2 – Margherita Fantoli Parsing Latin mathematical texts: concepts embedded in structures
This talk wants to present a joint starting project of Miryam de Lhoneux and Margherita Fantoli. The final goal of the project is to study the evolution of the syntax of mathematical texts from Greek to Latin, by focussing on the Latin humanistic translations of the Archimedean corpus. The first step of the project consists in automatically parsing the Greek and Latin texts to be able to compare their syntactic structure. Here I will discuss the application by Miryam de Lhoneux of the dependency parsing model to the Latin translation of the Quadrature of the Parabola and comment on the first linguistic features emerging from this step.
3 – Martina Rodda Can Distributional Semantics tell us something about Homer?
Distributional Semantics is currently one of the most promising approaches to the study of meaning and language change in Computational Linguistics. The wider availability of big data and of reproducible algorithms for analysis has boosted its application to living languages in recent years. But can we use DS to study a dead language with a limited corpus like ancient Greek? And can this approach tell us something about such vexed questions in classical studies as the language and composition of the Homeric poems? My talk explores some answers to these questions, highlighting both promising results and current challenges.
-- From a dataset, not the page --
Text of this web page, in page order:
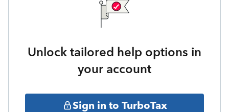
Unlock tailored help options in
your account
Sign in to TurboTax

4 – Rachele Sprugnoli and Marco Passarotti Latin Embeddings and the LiLa Knowledge Base of Interlinked Resources for Latin
In our talk, we present the structure and the linguistic resources currently included in the LiLa Knowledge Base, i.e. a collection of multifarious textual and lexical resources for Latin described with the same vocabulary of knowledge description and interlinked according to the principles of the Linked Data paradigm. We also present a set of lemma embeddings for Latin and a couple of experiments using such embeddings for inducing sentiment lexicons and for analyzing diachronical language change in two Latin corpora.
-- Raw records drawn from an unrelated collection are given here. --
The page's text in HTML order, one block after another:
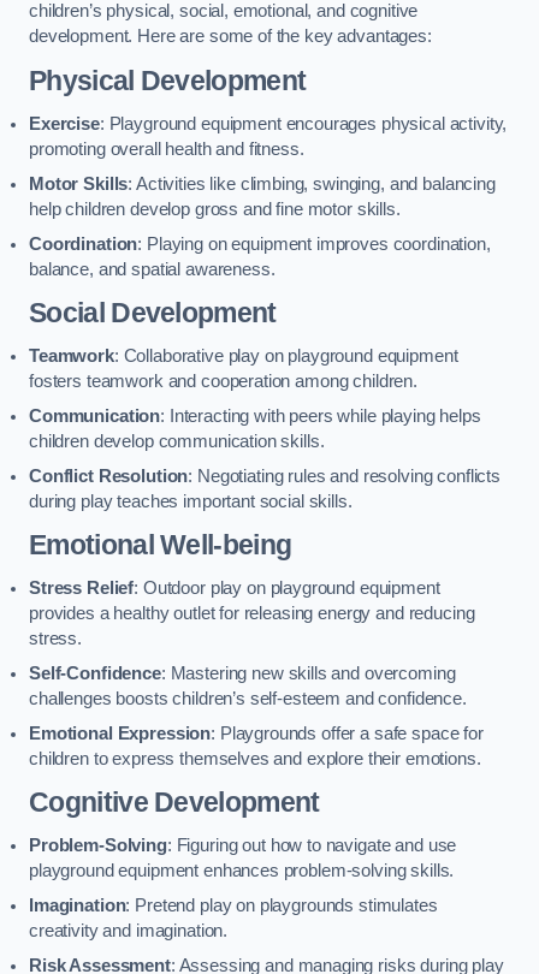
children’s physical, social, emotional, and cognitive
development. Here are some of the key advantages:
Physical Development
Exercise: Playground equipment encourages physical activity,
promoting overall health and fitness.
Motor Skills: Activities like climbing, swinging, and balancing
help children develop gross and fine motor skills.
Coordination: Playing on equipment improves coordination,
balance, and spatial awareness.
Social Development
Teamwork: Collaborative play on playground equipment
fosters teamwork and cooperation among children.
Communication: Interacting with peers while playing helps
children develop communication skills.
Conflict Resolution: Negotiating rules and resolving conflicts
during play teaches important social skills.
Emotional Well-being
Stress Relief: Outdoor play on playground equipment
provides a healthy outlet for releasing energy and reducing
stress.
Self-Confidence: Mastering new skills and overcoming
challenges boosts children’s self-esteem and confidence.
Emotional Expression: Playgrounds offer a safe space for
children to express themselves and explore their emotions.
Cognitive Development
Problem-Solving: Figuring out how to navigate and use
playground equipment enhances problem-solving skills.
Imagination: Pretend play on playgrounds stimulates
creativity and imagination.
Risk Assessment: Assessing and managing risks during play

5 – Silvia Stopponi, Evelien de Graaf, Malvina Nissim and Saskia Peels (RUG) Creating an Open-Access Benchmark for the Evaluation of Distributional Semantic Models of Ancient Greek & Automatic lemmatization of Ancient Greek Inscriptions
The first part of the talk presents a work-in-progress aiming at building from human judgments an open-access benchmark for the evaluation of semantic models of ancient Greek, which will be freely accessible. We address the theoretical and practical problems encountered in the whole process, from the design of the two surveys used for data collection, to the post-processing and analysis of results. We focus in particular on the results of the first survey, and we will discuss some issues that arose during their analysis. We show how this data can be used to evaluate semantic models, but also to compare the knowledge of humans and machines about semantic relatedness.
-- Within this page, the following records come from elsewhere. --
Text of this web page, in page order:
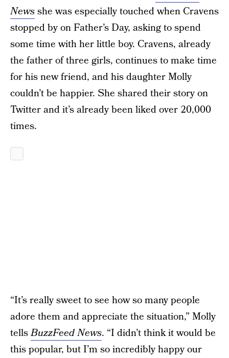
Newsshe was especially touched when Cravens
stopped by on Father’s Day, asking to spend
some time with her little boy. Cravens, already
the father of three girls, continues to make time
for his new friend, and his daughter Molly
couldn’t be happier. She shared their story on
Twitter and it’s already been liked over 20,000
times.
“It’s really sweet to see how so many people
adore them and appreciate the situation,” Molly
tellsBuzzFeed News. “I didn’t think it would be
this popular, but I’m so incredibly happy our

The second part of our talk focuses on our project regarding the Automatic lemmatization of Ancient Greek Inscriptions. Most existing lemmatizers for Ancient Greek have been trained on literary Greek and will thus perform worse on the highly varied Greek of inscriptions (regional dialect, spelling mistakes etc.). We present our analysis of the performance of three available lemmatizers for ancient Greek: GLEM (Bary et al., 2017), the Classical Language Toolkit lemmatizer (Burns, 2020) and the UDPipe lemmatizer (Straka, 2019) on the manually lemmatized corpus Collection of Greek Ritual Norms project (CGRN, Carbon et al., 2016). Besides this, we present our efforts in the creation of a lemmatizer specifically trained for Ancient Greek inscriptions.